27 марта 1917 года

пт, 09/01/2017 - 13:46 -- Вячеслав Румянцев

27 марта. День волнующих событий. Мэри прибежала мне сообщить, что перед Александровским дворцом выкопали ямы для захоронения жертв революции. После богослужения появился комендант и сообщил, что министр юстиции просит меня пройти в приемную Государя. Керенский сказал мне, что совершенно необходимо отделить Царя от Императрицы, и добавил: «Так как дети больше привыкли к отцу, чем к матери, я полагаю, что их нужно оставить с Императором». Я заметила, что он попал под влияние клеветников, которые изображают Императрицу плохой матерью, и сказала ему: «Это будет для нее смертью. Нельзя себе представить более нежную мать, чем она. Если дети болеют, как, например, сейчас, Императрица не покидает их ни днем, ни ночью. Ее дети — это ее жизнь!» Затем Керенский задал несколько вопросов о частной жизни Императрицы и в конце разговора добавил: «Если все так, как вы говорите, мы конечно должны оставить детей с матерью. Но в любом случае, учитывая новые сведения, найденные нами в бумагах мадам Вырубовой, супругов необходимо разделить» 341. Очевидно, эта глупая особа под влиянием негодяев, которые руководили ею, допустила неосторожность 342.

Комментарии

341. Ср.: «Восьмого апреля, спустя пять дней после своего первого визита, Керенский вновь приехал во дворец. Он послал за госпожой Нарышкиной и, задав ей несколько вопросов, сообщил, что на данный момент необходимо отделить императрицу от императора. <...> Но Нарышкина убедила его не делать этого, указав на то, что было бы жестоко разлучать больных детей с матерью. В конце концов Керенский согласился оставить императрицу наверху с детьми, а императора перевести на другой этаж. Их величества могли встречаться лишь дважды в день за едой» (Буксгевден С.К. Указ. соч. С. 438). Граф П.К. Бенкендорф также отмечает, что наиболее важные переговоры о судьбе императрицы Керенский вел именно с Нарышкиной: «27 марта во время литургии Керенский прибыл во дворец. Сначала он послал за мадам Нарышкиной и сообщил, что после окончания богослужения желал бы поговорить с Николаем Александровичем. Он сказал мадам Нарышкиной, что растущие волнения охватили город и что экстремистские партии требуют заключения императора в крепость, дабы оградить его от влияния императрицы, которая, по их мнению, является главой контрреволюционного движения. Керенский сказал, что желал бы уладить дело, но для этого необходимо изолировать императрицу от императора и детей и перевести ее в другое крыло дворца так, чтобы все общение между ними было прервано и они могли встречаться только на церковной службе и за едой, в присутствии охраны. Мадам Нарышкина отвечала, что если кто и может быть отделен от детей, так это император, поскольку было бы жестоко не позволить матери ухаживать за больными детьми. Керенский согласился с этим и просил мадам Нарышкину помочь ему убедить их величества принять этот план, что они не должны встречаться, за исключением установленных часов <...> и было решено, что его величество должен остаться в своих покоях, императрица — в своих, и они будут встречаться только за едой в присутствии детей, никогда наедине, и что их дети, когда выздоровеют, смогут приходить и к матери, и к отцу» (Benckendorff P. Last days at Tsarskoe Selo. L., 1927. P. 65—66).

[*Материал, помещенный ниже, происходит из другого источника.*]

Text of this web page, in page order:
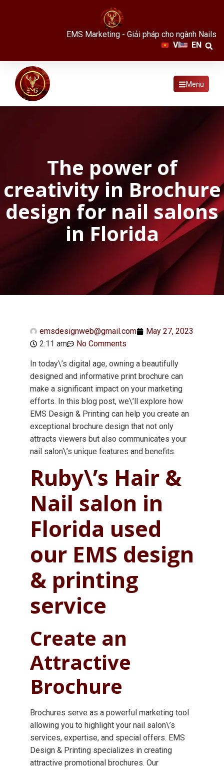
EMS Marketing - Giải pháp cho ngành Nails
VI
EN
Menu
The power of
creativity in Brochure
design for nail salons
in Florida
emsdesignweb@gmail.com
May 27, 2023
2:11 am
No Comments
In today\’s digital age, owning a beautifully
designed and informative print brochure can
make a significant impact on your marketing
efforts. In this blog post, we\’ll explore how
EMS Design & Printing can help you create an
exceptional brochure design that not only
attracts viewers but also communicates your
nail salon\’s unique features and benefits.
Ruby\’s Hair &
Nail salon in
Florida used
our EMS design
& printing
service
Create an
Attractive
Brochure
Brochures serve as a powerful marketing tool
allowing you to highlight your nail salon\’s
services, expertise, and special offers. EMS
Design & Printing specializes in creating
attractive promotional brochures. Our
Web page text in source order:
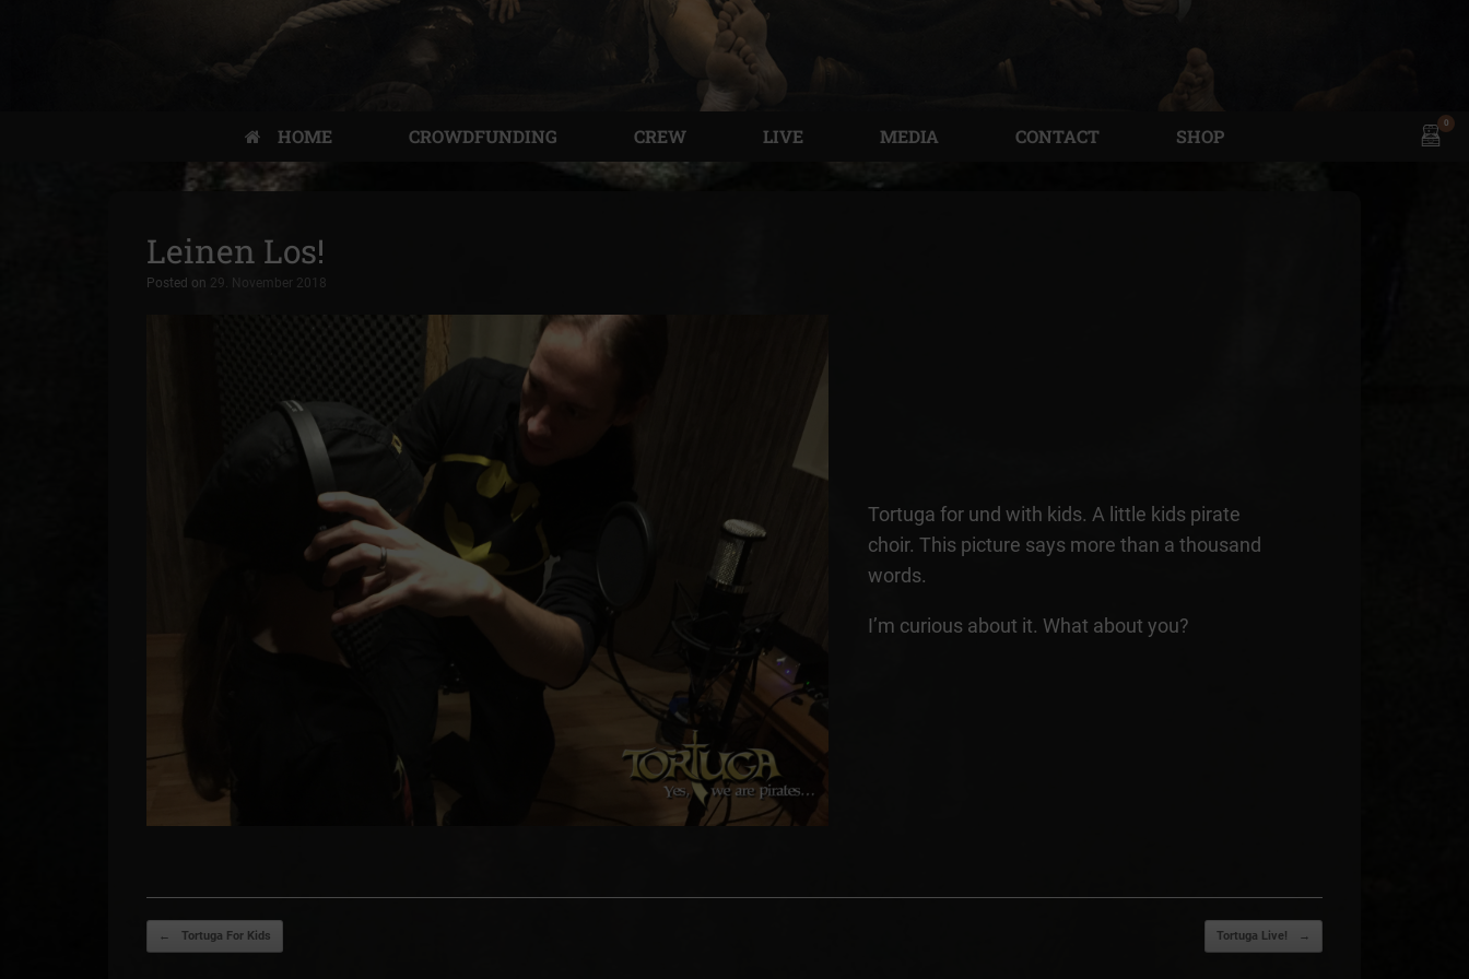
HOME CROWDFUNDING CREW LIVE MEDIA CONTACT SHOP
View
0
Leinen Los!
Posted on 29. November 2018
Tortuga for und with kids. A little kids pirate
choir. This picture says more than a thousand
words.
I’m curious about it. What about you?
Post navigation
← Tortuga For Kids Tortuga Live! →

342. Ср.: «Мадам Вырубова, хотя уже выздоровела от кори, когда услышала о прибытии Керенского во дворец, легла в постель. Она имела глупость до последнего момента хранить все свои бумаги, которые она в этот последний момент жгла в камине. Было полно пепла от сожженной бумаги. Это очень ей повредило. Сначала она отказалась впустить министра, но он настоял на своем. Справившись о ее здоровье, он сказал ей, не ожидая ответа, чтобы она оделась, взяла необходимые вещи и следовала за ним в город» (Benckendorff P. Op. cit. Р. 57). Вырубова пыталась сохранить часть бумаг, среди которых были письма императрицы и Распутина, но ее приятельница Лили Ден, после того как их с Вырубовой арестовали и поместили в камеру предварительного заключения, заставила Вырубову уничтожить все остававшиеся у нее документы: «Анна тотчас достала бумаги, но возникло затруднение, как их лучше уничтожить. Сжечь их было невозможно: у нас не было печки, поэтому я решила разорвать письма на мелкие клочки и спустить их в туалет, которым нам разрешили воспользоваться. Таким образом я уничтожила то, что могло бы считаться компрометирующими документами» (Dehn L. The real Tsaritsa. Close friend of the Late Empress of Russia. L„ 1922. P. 219).

Нарышкина Е.А. Мои воспоминания. Под властью трех царей / Елизавета Алексеевна Нарышкина. М., 2014, с. 386.